Relationship types define a relationship between two contacts. For instance Sam is an employee of the Social Source Foundation or Frank is the son of Mary. Relationships between the "owner" of the database and contacts in the database will be most often coded as groups (e.g. Volunteers). If the database "owner" is Social Source Foundation, I'd probably put Frank in a group called employees rather than create an employee relationship between the Social Source Foundation organization and the Frank individual.

Groups are collections of contacts that a user of the software will regularly take action on. CiviCRM allows you to take actions on a group, for example send them an email, or map them on Google Maps.

Tags are a "free form" categorization tool that describes characteristics of a contact. For example, Sam is interested in Global Warning, so his contact record might be tagged "global warming." Tags are pre-defined. CiviCRM does not yet support user-defined tagging as we see in del.icio.us or Flickr.

(A) Define your contacts (individuals, households and organizations)

What contacts will be contained in your database? If you focus on individual donors, you might simply store individual contact records. If you plan to replace a standard nonprofit database, you'll probably use individuals and organizations. If you do political action or sophistocated individual donor work, households will be usefull.

(B) For each contact type, define relevant relationships, groups and tags that you plan on using.

  Individuals Organizations Households All
Relationships        
Groups        
Tags        
Example: Defining your Contacts

One example might be the Social Source Foundation database that tracks the members of the CiviCRM community.

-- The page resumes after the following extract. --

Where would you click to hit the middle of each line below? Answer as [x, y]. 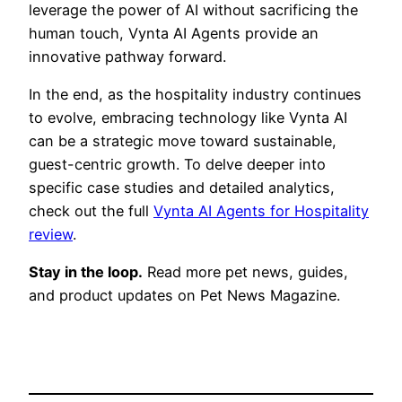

  Individuals Organizations Households All Note
Relationships Employee       Keep track of who in the CiviCRM community is employed at which organization
  Consultant Consultant     Keep track of who has done consulting jobs for whom in the CiviCRM community
Groups       Newsletter Record who gets sent a monthly newsletter
Tags       Custom Development Keep track of what services people and organizations offer the CiviCRM community
        Installation Keep track of what services people and organizations offer the CiviCRM community

(C) Code the relationship types and tags.

  • Click on "Administer CiviCRM"
  • Select the "Relationship Types" icon
  • Create new relationship types by clicking the "» New Relationship Type" hyperlink at the bottom of the list of relationships.
  • Select the "Tags (Categories)" icon
  • Create new tags by clicking the "» New Tag" hyperlink at the bottom of the list of tags.


(D) Create the groups

Remember Smart Groups!

When deciding on what groups you want to create, remember CiviCRM provides both regular and smart groups. A regular group is just a list of contacts. A smart group is based on a saved search like all contacts whose home address is in California. As the information in your database changes (e.g. people move out of California), the membership of your smart group changes

Deciding when to Create Groups

You can create regular groups before, during or after your import of contacts. If you plan on creating smart groups, do that after you import your contacts.

  • Before: Create empty groups. At a latter time you can either populate the groups via the import (one import file per group), or by searching the contacts in the database and adding contacts (in a batch) to an existing group.
  • During: For each import file, you can create a single new group that all contacts in that import file become a member of.
  • After: Create empty groups. Search for contacts to add to the empty groups.

The key issue here is whether the criteria for being a member of the groups is in the imported data. If yes, you can easily search and batch-add contacts to a group. If no, you should define group membership during the import process.

(E) Make sure your users know what the data standards are for the database.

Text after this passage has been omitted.